Between the outer peripheral sections ( 12 . 22 . 32 ) of two adjacent second cores ( 1 . 2 . 3 ) is in each case a non-magnetic core fixing element ( 61 . 62 . 63 ) educated. That is, between the outer peripheral portion 12 of the second core 1 and the outer peripheral portion 22 of the second core 2 is the core fixation element 61 formed between the outer peripheral portion 22 of the second core 2 and the outer peripheral portion 32 of the second core 3 is the core fixing element 62 formed, and between the outer peripheral portion 32 of the second core 3 and the outer peripheral portion 12 of the second core 1 is the core fixation element 63 educated. It is also possible to use the core fixing elements ( 61 . 62 . 63 ) only in part by a non-magnetic body.

On the two radial leg sections 11 and 13 ( 21 and 23 . 31 and 33 ) of the second core 1 ( 2 . 3 ) are each a primary winding 11c and a secondary winding 13c ( 21c and 23c . 31c and 33c )). The winding direction and the connection etc. of the windings ( 11c and 13d , 21c and 23c, 31c and 33c) of the respective second cores ( 1 , 2, 3) are completely the same. The loop portions forming the magnetic paths also support the windings, but the strength is low and they also generally become the cause of noise due to the phenomenon of magnetostriction in a transformer. If now from the core fixing elements ( 61 . 62 . 63 ) existing support portions are formed, strength is achieved and also the noise can be suppressed.

Since the core fixing elements ( 61 . 62 . 63 ) as later referring to 11 in detail discussed in detail by the magnetic fluxes of the second nuclei ( 1 . 2 . 3 ) around which the windings are wound are separated, it is not necessary that they be made of the same material (for example, electromagnetic steel plates) as the second cores, and it is also possible to be made of a material such as plastic or the like perform. In addition, in these core fixing elements ( 61 . 62 . 63 ), for example, certain openings ( 610 . 620 . 630 ) and used to mount the three-phase transformer. It is also possible to use the three-phase transformer using the core fixing elements ( 61 . 62 . 63 ) to assemble or fasten.
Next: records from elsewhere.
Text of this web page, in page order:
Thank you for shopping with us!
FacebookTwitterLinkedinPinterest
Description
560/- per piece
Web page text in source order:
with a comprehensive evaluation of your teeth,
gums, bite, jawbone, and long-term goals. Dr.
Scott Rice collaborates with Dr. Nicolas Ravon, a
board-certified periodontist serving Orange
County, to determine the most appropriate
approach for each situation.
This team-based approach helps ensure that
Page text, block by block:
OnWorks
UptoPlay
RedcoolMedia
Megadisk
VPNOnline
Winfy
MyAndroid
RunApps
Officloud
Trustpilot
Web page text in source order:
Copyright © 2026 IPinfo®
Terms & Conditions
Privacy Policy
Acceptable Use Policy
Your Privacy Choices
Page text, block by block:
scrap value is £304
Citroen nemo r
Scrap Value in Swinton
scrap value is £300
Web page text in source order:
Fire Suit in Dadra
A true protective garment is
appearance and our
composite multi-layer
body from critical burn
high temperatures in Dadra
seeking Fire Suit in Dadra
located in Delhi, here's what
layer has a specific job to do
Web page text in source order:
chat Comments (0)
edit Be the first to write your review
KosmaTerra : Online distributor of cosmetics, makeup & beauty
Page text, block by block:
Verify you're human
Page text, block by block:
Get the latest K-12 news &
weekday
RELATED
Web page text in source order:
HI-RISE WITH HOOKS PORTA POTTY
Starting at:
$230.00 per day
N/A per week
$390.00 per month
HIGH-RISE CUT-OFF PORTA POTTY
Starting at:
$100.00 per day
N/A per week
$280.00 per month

5 Fig. 14 is a view for explaining a polyphase transformer according to a fourth embodiment, wherein the shape of the middle core (the first core) differs from the third embodiment described above. That is, as in 5 shown is the shape of the outside of the first core 42 in the polyphase transformer according to the fourth embodiment, the shape of the one ends of the radial leg portions (FIG. 11 . 13 . 21 . 23 . 31 , 33) of the three second cores ( 1 . 2 . 3 ) as regular Hexagon shape (hexagon shape) executed. The end surface shape of the one end of each radial leg portion is the single sides of the regular hexagonally shaped first core 42 designed according to rectilinear.

6 FIG. 14 is a view for explaining a polyphase transformer according to a fifth embodiment, wherein the difference from the fourth embodiment discussed above is that at the outer peripheral portions of the core fixing elements (FIG. 61 . 62 . 63 ) and the several second cores ( 1 . 2 . 3 ) a tubular structure 8th is formed with a round shape.
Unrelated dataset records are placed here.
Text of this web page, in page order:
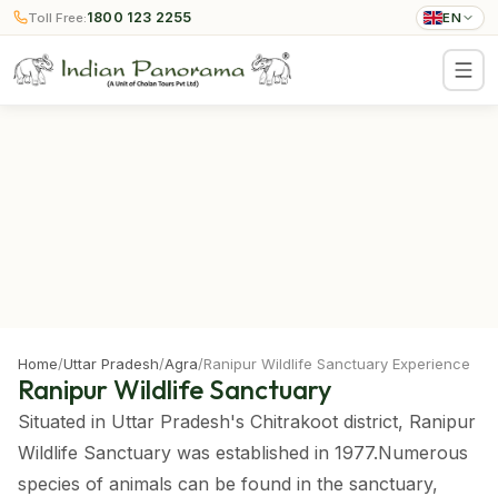
Toll Free:1800 123 2255 EN
Home/Uttar Pradesh/Agra/Ranipur Wildlife Sanctuary Experience
Ranipur Wildlife Sanctuary
Situated in Uttar Pradesh's Chitrakoot district, Ranipur
Wildlife Sanctuary was established in 1977.Numerous
species of animals can be found in the sanctuary,
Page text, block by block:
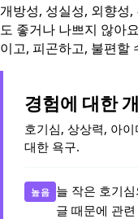
개방성, 성실성, 외향성
도 좋거나 나쁘지 않아
이고, 피곤하고, 불편할
경험에 대한
호기심, 상상력, 아
대한 욕구.
높음 늘 작은 호기
글 때문에 관
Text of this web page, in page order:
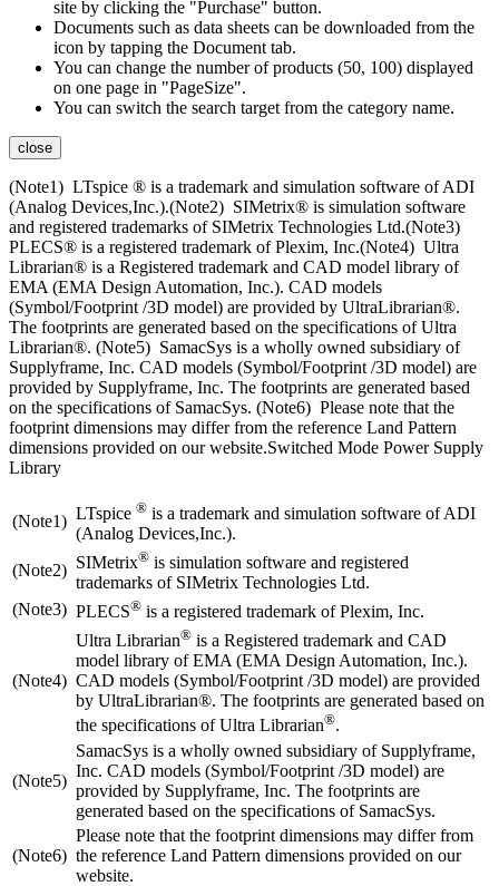
site by clicking the "Purchase" button.
Documents such as data sheets can be downloaded from the
icon by tapping the Document tab.
You can change the number of products (50, 100) displayed
on one page in "PageSize".
You can switch the search target from the category name.
close
(Note1) LTspice ® is a trademark and simulation software of ADI
(Analog Devices,Inc.).(Note2) SIMetrix® is simulation software
and registered trademarks of SIMetrix Technologies Ltd.(Note3)
PLECS® is a registered trademark of Plexim, Inc.(Note4) Ultra
Librarian® is a Registered trademark and CAD model library of
EMA (EMA Design Automation, Inc.). CAD models
(Symbol/Footprint /3D model) are provided by UltraLibrarian®.
The footprints are generated based on the specifications of Ultra
Librarian®. (Note5) SamacSys is a wholly owned subsidiary of
Supplyframe, Inc. CAD models (Symbol/Footprint /3D model) are
provided by Supplyframe, Inc. The footprints are generated based
on the specifications of SamacSys. (Note6) Please note that the
footprint dimensions may differ from the reference Land Pattern
dimensions provided on our website.Switched Mode Power Supply
Library
(Note1) LTspice ® is a trademark and simulation software of ADI
(Analog Devices,Inc.).
(Note2) SIMetrix® is simulation software and registered
trademarks of SIMetrix Technologies Ltd.
(Note3) PLECS® is a registered trademark of Plexim, Inc.
(Note4)
Ultra Librarian® is a Registered trademark and CAD
model library of EMA (EMA Design Automation, Inc.).
CAD models (Symbol/Footprint /3D model) are provided
by UltraLibrarian®. The footprints are generated based on
the specifications of Ultra Librarian®.
(Note5)
SamacSys is a wholly owned subsidiary of Supplyframe,
Inc. CAD models (Symbol/Footprint /3D model) are
provided by Supplyframe, Inc. The footprints are
generated based on the specifications of SamacSys.
(Note6)
Please note that the footprint dimensions may differ from
the reference Land Pattern dimensions provided on our
website.

By supporting the loop-shaped outer peripheral sections ( 12 . 22 . 32 ) and the core fixing elements ( 61 . 62 . 63 ) through the non-magnetic tubular structure 8th As with the polyphase transformer of the fifth embodiment, the structure becomes strong and noise can be suppressed. By surrounding the windings, the windings can be easily fixed by a resin or an impregnating agent, and an insulating oil can be stored inside.

It can also be said that in the polyphase transformer according to the fifth embodiment, there is no mutual inductance with other phases between the primary windings or the secondary windings and only self-inductance is present. Consequently, there is a peculiarity that the magnetic path length is constant at every phase and every electrical angle and there is no imbalance. Since the present form is formed only by self-inductance, it also happens that it can be made into a multi-phase transformer without imbalance.
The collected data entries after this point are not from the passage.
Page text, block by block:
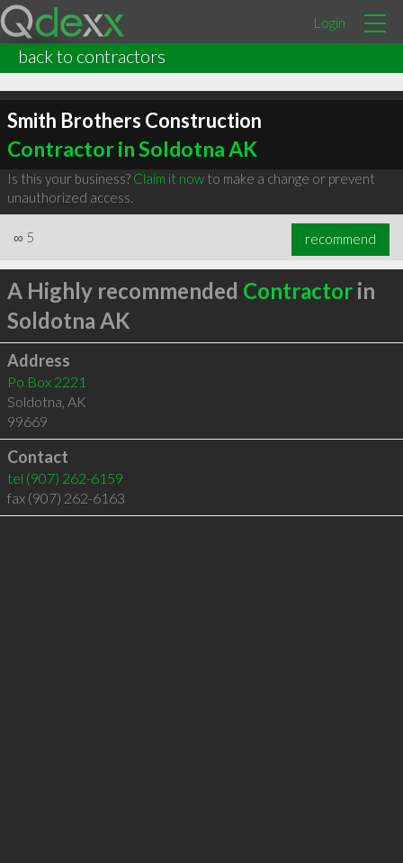
Login
back to contractors
Smith Brothers Construction
Contractor in Soldotna AK
Is this your business? Claim it nowto make a change or prevent
unauthorized access.
∞ 5 recommend
A Highly recommended Contractorin
Soldotna AK
Address
Po Box 2221
Soldotna, AK
99669
Contact
tel (907) 262-6159
fax (907) 262-6163
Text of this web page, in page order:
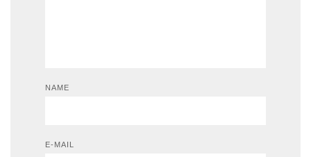
NAME
E-MAIL
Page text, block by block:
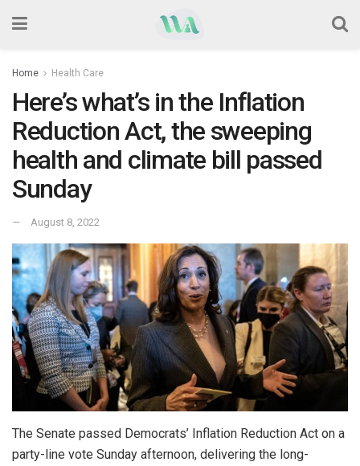
Home Health Care
Here’s what’s in the Inflation
Reduction Act, the sweeping
health and climate bill passed
Sunday
August 8, 2022
The Senate passed Democrats’ Inflation Reduction Act on a
party-line vote Sunday afternoon, delivering the long-
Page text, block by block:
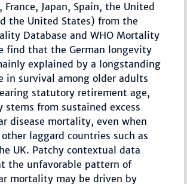
France, Japan, Spain, the United
the United States) from the
Database and WHO Mortality
find that the German longevity
explained by a longstanding
in survival among older adults
statutory retirement age,
stems from sustained excess
disease mortality, even when
laggard countries such as
UK. Patchy contextual data
the unfavorable pattern of
mortality may be driven by
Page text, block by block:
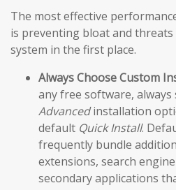
The most effective
is preventing bloat and
system in the first place.
Always Choose Custom
any free software, always
Advancedinstallation
default Quick Install.
frequently bundle
extensions, search
secondary applications
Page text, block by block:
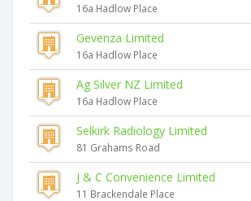
16a Hadlow Place
Gevenza Limited
16a Hadlow Place
Ag Silver NZ Limited
16a Hadlow Place
Selkirk Radiology Limited
81 Grahams Road
J & C Convenience Limited
11 Brackendale Place
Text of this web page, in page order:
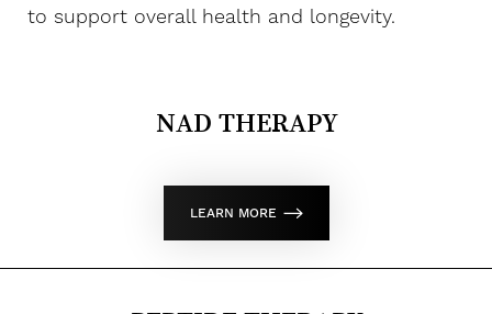
to support overall health and longevity.
NAD THERAPY
LEARN MORE
Dyslexia Friendly Hide Images
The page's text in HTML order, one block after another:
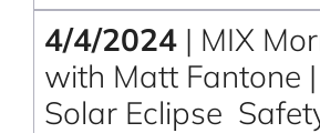
4/4/2024| MIX
with Matt Fantone |
Solar Eclipse
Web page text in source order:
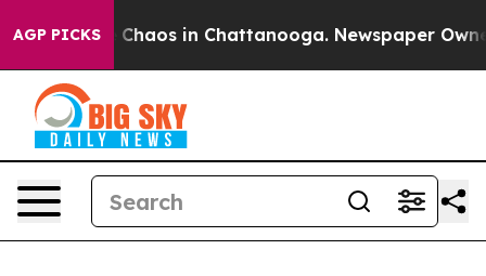
AGP PICKS
Collapse Chaos in Chattanooga. Newspaper
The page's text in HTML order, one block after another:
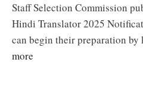
Staff Selection Commission
Hindi Translator 2025
can begin their preparation
more
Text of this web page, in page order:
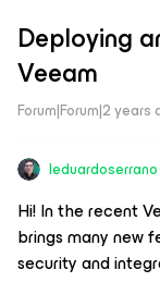
Deploying
Veeam
Forum|Forum|2 years
leduardoserrano
Hi! In the recent
brings many new
security and
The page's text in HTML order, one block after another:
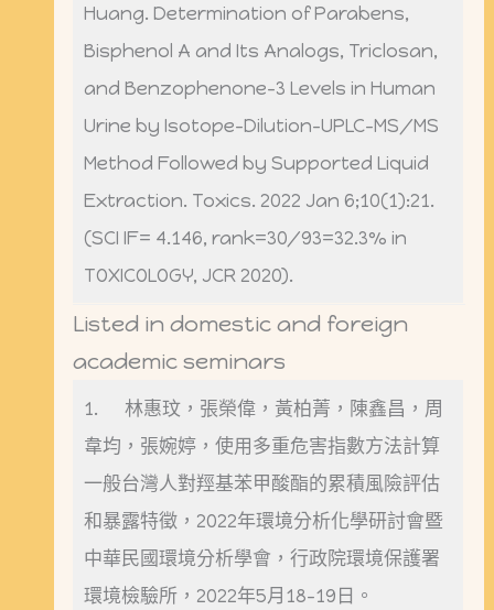
Huang. Determination of Parabens,
Bisphenol A and Its Analogs, Triclosan,
and Benzophenone-3 Levels in Human
Urine by Isotope-Dilution-UPLC-MS/MS
Method Followed by Supported Liquid
Extraction. Toxics. 2022 Jan 6;10(1):21.
(SCI IF= 4.146, rank=30/93=32.3% in
TOXICOLOGY, JCR 2020).
Listed in domestic and foreign
academic seminars
1. 林惠玟，張榮偉，黃柏菁，陳鑫昌，周
韋均，張婉婷，使用多重危害指數方法計算
一般台灣人對羥基苯甲酸酯的累積風險評估
和暴露特徵，2022年環境分析化學研討會暨
中華民國環境分析學會，行政院環境保護署
環境檢驗所，2022年5月18-19日。

In the multiphase transformer according to the in 6 5, a construction game is shown, wherein between the tubular structure 8th and the core fixing elements ( 61 . 62 . 63 ) Spaces ( 81 . 82 . 83 ) are formed, but it is also possible to form no gaps. Further, it is possible in the tubular structure 8th certain openings (not shown) to form and to use for fastening the three-phase transformer.

7 FIG. 14 is a view for explaining a polyphase transformer according to a sixth embodiment, wherein the difference from the fourth embodiment described above is that between the core fixing elements (FIG. 61 . 62 . 63 ) and the radial leg portions ( 11 . 13 . 21 . 23 . 31 . 33 ) Column d ₁ to d _{6 are} formed. That is, as in 7 is shown between the radial leg portion 13 and the core fixation element 61 a gap d ₁ formed between the radial leg portion 21 and the core fixing element 61 a gap d ₂ formed between the radial leg portion 23 and the core fixation element 62 a gap d ₃ formed between the radial leg portion 31 and the core fixing member 62, a gap d ₄ formed between the radial leg portion 33 and the core fixation element 63 a gap d _{5 is} formed, and between the radial leg portion 11 and the core fixation element 63 a gap d _{6 is} formed. The formation of the gaps, which are non-magnetic "bodies", creates a large magnetoresistance and does not create a passage for the magnetic flux. The gaps may be made of plastic, which is a non-magnetic body, or of air.

8th FIG. 14 is a view for explaining a polyphase transformer according to a seventh embodiment, wherein the difference from the fourth embodiment described above is that approximately in the central area of the core fixing elements (FIG. 61 . 62 . 63 ) Column d ₇ to dg are formed. That is, as in 8th is shown approximately in the middle of the core fixing element 61 a gap d _{7 is} formed, approximately in the middle of the core fixing element 62 a gap d _{8 is} formed, and approximately in the middle of the core fixing element 63 formed a gap dg. The formation of the column creates a large magnetoresistance and does not create a passage for the magnetic flux. The gaps may be made of plastic, which is a non-magnetic body, or of air.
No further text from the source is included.